Iran Responds to US Sanctions by 'Boosting Its Missile Program'

© AFP 2023 / Mahmood Hosseini /TASNIM NEWSA long-range Qadr ballistic missile is launched in the Alborz mountain range in northern Iran on March 9, 2016. (File)
A long-range Qadr ballistic missile is launched in the Alborz mountain range in northern Iran on March 9, 2016. (File) - Sputnik International
Iran has responded to US sanctions by increasing the funding of its missile program, Vladimir Sazhin, an expert on Mideast affairs told Sputnik, adding that over recent decades Tehran's rocket industry has made considerable progress.

Tehran has made considerable progress in missile production by creating over 20 types of rockets, Vladimir Sazhin, expert on Middle Eastern affairs at the Institute for Oriental Studies of the Russian Academy of Sciences, told Sputnik, adding that the US efforts to bring Iran's rocket program to a halt through tough sanctions have proven futile.

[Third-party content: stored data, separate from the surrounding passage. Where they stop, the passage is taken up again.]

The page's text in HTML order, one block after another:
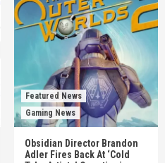
Featured News
Gaming News
Obsidian Director Brandon
Adler Fires Back At ‘Cold
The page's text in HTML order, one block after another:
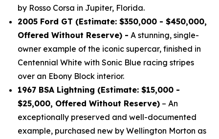
by Rosso Corsa in Jupiter, Florida.
2005 Ford GT (Estimate: $350,000 - $450,000,
Offered Without Reserve) - A stunning, single-
owner example of the iconic supercar, finished in
Centennial White with Sonic Blue racing stripes
over an Ebony Block interior.
1967 BSA Lightning (Estimate: $15,000 -
$25,000, Offered Without Reserve) – An
exceptionally preserved and well-documented
example, purchased new by Wellington Morton as
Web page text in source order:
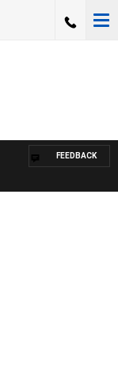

"Over the recent years Iran has purchased, modernized and designed numerous series and various modifications of short-range missiles including tactical and operational tactical missiles," Sazhin told Sputnik Iran. "However, the emphasis was placed on the creation of ballistic missiles capable of striking targets at great distances."

The expert emphasizes that Tehran's missile program has been rapidly developing for more than three decades.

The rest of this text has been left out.